OCRでスクリーンショット画像から数値を抽出

Last updated at 2025-01-17Posted at 2025-01-17

概要

Pythonでスクリーンショットの画像を加工し、OCRによって文字認識をした。
また、処理が動いていることがわかるようにプログレスバーで表現した。

はじめに

業務でスクリーンショットした画像データの数値をExcelに転記する作業が多々ある
頻度が高く、入力する桁が多いため、「面倒だなぁぁ」と感じていた
この作業をPythonで効率化できないか挑戦してみた

OCR

調べていく中でOCRという技術があること知った。
OCR(Optical Character Recognition）とは、日本語にすると光学的文字認識で、
画像データからテキスト部分を認識し、文字データに変換する技術のこと。
例えば、スキャナーで読み込んだ書類などの文字情報や写真に写っている文字を認識して、テキストデータとして出力することができる。
Pythonでは以下の表にあるライブラリがよく使われているらしい。

とりあえず、簡単そうなTesseract OCRとEasyOCRを試してみることにした

お試し

PYOCRは以下のリンクを参考した

EasyOCRはこれだけ

pip install easyocr

その他ライブラリのインストール

pip install opencv-python
pip install pillow

OCRでどんな結果が得られるか試してみた

sample_EasyOCR_PYOCR.py

import os
import sys
import cv2
import easyocr
import pyocr
from PIL import Image


def OCR_engine():
    '''OCRエンジンの取得'''

    # Tesseractのインストールパスを指定
    path_tesseract = r'C:\Users\****\AppData\Local\Programs\Tesseract-OCR'
    if path_tesseract not in os.environ['PATH']:
        os.environ['PATH'] += os.pathsep + path_tesseract

    # OCRエンジンの取得
    tools = pyocr.get_available_tools()
    if len(tools) == 0:
        print("Error: No OCR tool found.")
        sys.exit(1)
    tool = tools[0]
    return tool

def read_image(image):
    '''画像の読込み'''
    # 画像を読み込む
    img = cv2.imread(image, cv2.IMREAD_COLOR)
    # グレースケールに変換
    imgCV = cv2.cvtColor(img, cv2.COLOR_BGR2GRAY)
    
    imgPIL = Image.fromarray(imgCV)
    imgPIL.show()
    return imgCV,imgPIL

# ファイルパスを指定
file_path = r"sample_Image.JPG"
image = file_path
# 画像読込み
imgCV,imgPIL = read_image(image)

# PYOCR
# OCRエンジンの取得
tool = OCR_engine()
# 言語設定
langs = tool.get_available_languages()
lang = "eng" if "eng" in langs else langs[0]    #　英語優先
# PYOCRでテキストを抽出
PYOCR_result = tool.image_to_string(
    imgPIL,
    lang=lang,
    builder=pyocr.builders.TextBuilder()
)
# OCRで抽出したテキストを表示
print(f"Tesseract OCR 結果\n{PYOCR_result}")

# EasyOCR
# OCRエンジンの取得
reader = easyocr.Reader(['en'], gpu=True)
# easyOCRでテキストを抽出
EasyOCR_result = reader.readtext(imgCV, detail=0)
# OCRで抽出したテキストを表示
print(f"Easy OCR 結果\n{EasyOCR_result}")

まずは、スクリーンショットの画像を自分でトリミングしてOCRを実行
読み込んだ画像がこれ。

Tesseract OCR 結果
ee 54.706 A       
Nace 54,704 A     
Uni 122.556 V     
Wi) 261.409 A 

Easy OCR 結果
['54.704', '54.704', '122.556', '261.409']

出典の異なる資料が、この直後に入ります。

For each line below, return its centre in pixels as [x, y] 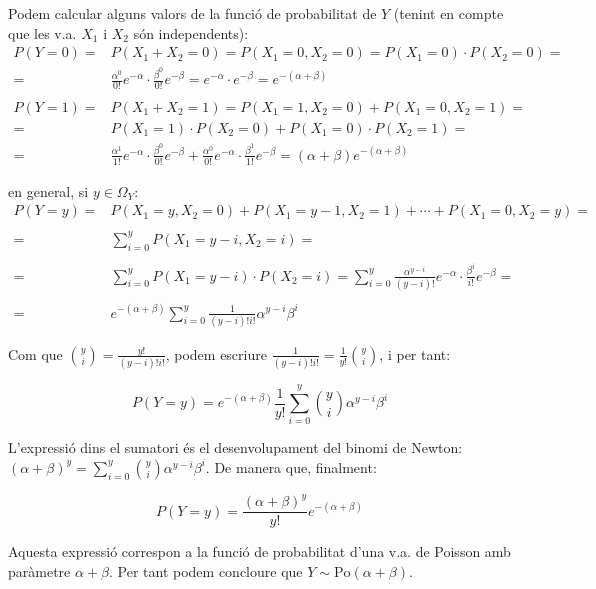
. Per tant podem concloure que [206, 571]
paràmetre [39, 571]
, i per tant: [415, 353]
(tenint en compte [448, 13]
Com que [35, 353]
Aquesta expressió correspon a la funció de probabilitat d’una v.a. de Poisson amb [259, 551]
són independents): [191, 32]
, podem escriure [216, 353]

どちらも数値は正しく読めていそう。正規表現とか使えば、ほしい結果は得られそうだ！！

別の画像でも試してみた

Tesseract OCR 結果

Easy OCR 結果
['96% F8416km', '20', '80', "'00", '40', 'SE', '60', '120', 'READY', 'e-Pedal OFF', '40', '140', 'D', '20', '160', 'PoweR %', 'kmh', 'SIANDARD', '100', '180', "24'c", '1269km', 'OFF', 'AutO']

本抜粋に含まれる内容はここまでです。